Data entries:
------------------------------------
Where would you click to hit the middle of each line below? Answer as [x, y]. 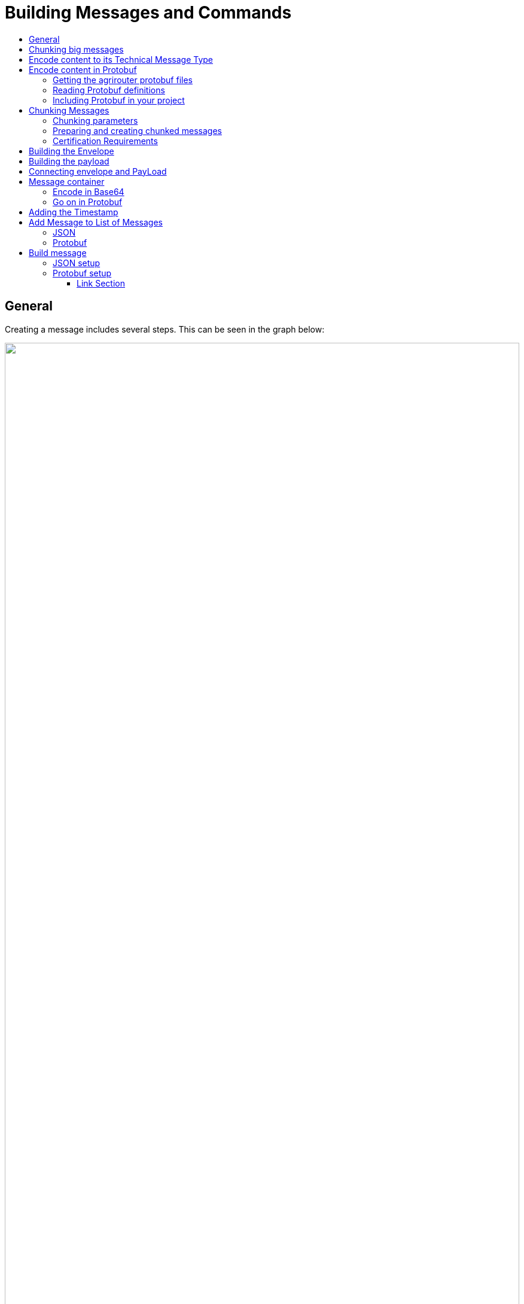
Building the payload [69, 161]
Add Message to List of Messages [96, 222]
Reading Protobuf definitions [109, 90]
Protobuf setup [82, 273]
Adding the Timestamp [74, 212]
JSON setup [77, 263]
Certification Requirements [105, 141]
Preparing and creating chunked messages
------------------------------------
**WHAT NEEDS TO BE DONE**. Without the pictures, copy out all the records above exactly.

**TASK RESPONSE**.
Where would you click to hit the middle of each line below? Answer as [x, y]. 
Building the payload [69, 161]
Add Message to List of Messages [96, 222]
Reading Protobuf definitions [109, 90]
Protobuf setup [82, 273]
Adding the Timestamp [74, 212]
JSON setup [77, 263]
Certification Requirements [105, 141]
Preparing and creating chunked messages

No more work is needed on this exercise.